Probiotic yogurt containing food additives for sensory panel testing
| Sample | Food additive |
|---|---|
| 1 | Plain yogurt-(Control) |
| 2 | Plain yogurt + Inulin |
| 3 | Avocado + Inulin |
| 4 | Avocado |
| 5 | Banana + Inulin |
| 6 | Banana |
Preparation of Moringa oleifera-supplemented MRS broth and milk
Trial A: Three formulations of MRS-based test tubes were prepared. MRS broth was prepared using 5.2% by weight of MRS powder dissolved into de-ionized water. Each test tube contained 10 mL of MRS broth combined with 0%, 1% (0.1 g), and 5% (0.5 g) of crushed dried leaves (6-8 months old) of M. oleifera, which were then autoclaved at 15 PSI for 15 minutes. Once the test tubes were cooled to 37 °C, 1 mL of pipetted prepared probiotics was added to each. The test tubes were sterilized at the tip, using a bunsen burner and covered with aluminum foil, then anaerobically incubated (using BBL gas pack) at 37 °C overnight. Three more formulations were prepared using the same method; however, 2% milk was substituted for the MRS base. Table 3 shows the nutrient formulations for Trial A.
Table 3.
Nutrient formulations for Trial A
| Sample | Medium |
|---|---|
| 1 | MRS-1% Moringa* |
| 2 | MRS-5% Moringa* |
| 3 | MRS-Control* |
| 4 | Milk-1% Moringa* |
| 5 | Milk-5% Moringa* |
| 6 | Milk-Control* |
*All formulations contained 1% probiotic culture
Preparation of Moringa oleifera-supplemented yogurt
Trial B: Standard probiotic yogurt was prepared as described previously.
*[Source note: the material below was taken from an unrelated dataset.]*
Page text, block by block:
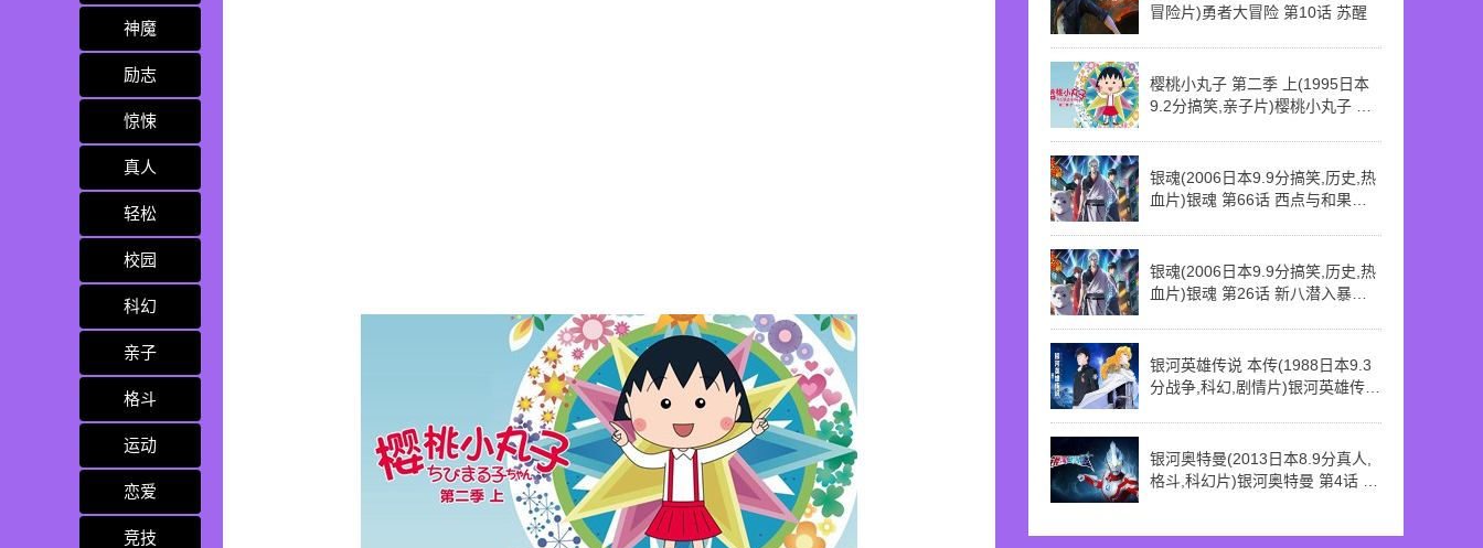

There were five different formulations prepared. One yogurt was the control without any modification. Two formulations contained 5% sugar by weight and 0.5% and 1% M. oleifera by weight. The other two formulations contained the same percentage by weight of M. oleifera without the addition of sugar. For the samples containing sugar—Sample 2 and 3 (Table 4)—this ingredient was added prior to heating the milk to 85 °C for 30 minutes. M. oleifera was added during the cooling process to 37 °C prior to the inoculation of the probiotic and starter yogurt cultures into the milk. The nutritional value per serving of 200 g of yogurt is shown in Table 1.
Table 4.
Nutrient formulations for Trial B
| Sample | Medium |
|---|---|
| 1 | 0.5% Moringa + 5% Sugar |
| 2 | 1% Moringa + 5% Sugar |
| 3 | 0.5% Moringa |
| 4 | 1% Moringa |
| 5 | Yogurt-Control |
All yogurt formulations contained 4% probiotic culture and 2% starter culture
Selection of subjects and sensory evaluation
To be eligible to participate in this study, panelists had to be over the age of 16 years, had to have the capacity to understand the intent of the study, and had to make an informed decision regarding consent. Twenty-five untrained volunteer panelists were recruited through convenience sampling in the Mabatini district kitchen (Mwanza, Tanzania) and asked to evaluate the 5 samples of probiotic yogurt containing a locally-grown fruit puree with or without Oliggo-Fiber® inulin. Participants ranged from 16 to over 50 years of age and were assisted by the WHE coordinator, to interpret the questions of the study, if required. Upon completion of the study, participants were given a voucher for the purchase of 500 mL probiotic yogurt from the kitchen.
Sensory evaluation of the yogurt samples took place in the community yogurt kitchen in Mwanza, Tanzania, specifically the district of Mabatini. The panelists completed their evaluations during their scheduled appointment times between 10:00 am and 4:00 pm. The purpose of the study was explained to the panelists through a letter of information with the assistance of the coordinator, if required, and the panelists signed an informed consent form if they were in agreement with the purpose of the study. The researcher collected the signed consent forms. Participants were informed that the probiotic yogurt contained either pureed avocado or banana and, possibly, inulin fibre.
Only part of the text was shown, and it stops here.